The scope and extent of the merging process are guided by the decision support questions
and the purpose of the ontology development effort. The decision-support questions act as a
compass, directing the focus and boundaries of the ontology. The merging process aims to create
an ontology that is comprehensive enough to answer the relevant decision-support questions
effectively. Throughout the merging process, human users play a crucial role in validating the
merged ontology and ensuring that it meets the desired quality criteria. Domain experts review the
merged ontology to assess its completeness, consistency, and alignment with the decision support
questions. They provide feedback and guidance to refine the ontology, making necessary
adjustments to improve its accuracy and effectiveness. Finally, the merged ontology undergoes a
rigorous validation process to ensure that it can successfully answer the decision support questions.
The ontology is tested against a set of predefined queries and scenarios, evaluating its ability to
provide accurate and relevant answers.

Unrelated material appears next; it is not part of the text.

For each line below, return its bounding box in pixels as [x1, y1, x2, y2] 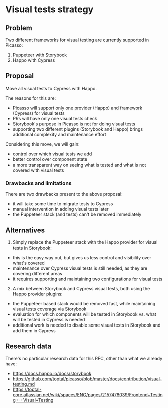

Any gaps or limitations identified during this validation
process are addressed through further refinement and iteration. The rationale behind checking for
repetition of key concepts in the merged ontology N2 matrix is to ensure the ontology's integrity
and consistency. Redundancy in the ontology can lead to several problems, such as ambiguity and
increased complexity, which can hinder its usability and effectiveness. By identifying and
eliminating duplicate key concepts and relations during the merging process, the methodology
ensures that the ontology maintains a clear and concise structure. Redundant elements can
introduce confusion and make the ontology harder to navigate and understand. By removing
duplicates, the ontology becomes more streamlined and easier to use, both for human users and
184
automated systems. If the same concept or relationship is represented in multiple ways or with
conflicting definitions, it can create ambiguity and undermine the reliability of the ontology. By
detecting and resolving such inconsistencies during the merging process, the methodology ensures
that the ontology maintains logical coherence and provides a trustworthy representation of the
domain knowledge.
The use of the N2 matrix representation during the merging process offers several
advantages. The matrix format provides a structured and standardized way to compare and
integrate the key concepts and relationships from different ontologies. It allows for efficient
identification of duplicates and overlaps, as well as the detection of conflicts and discrepancies.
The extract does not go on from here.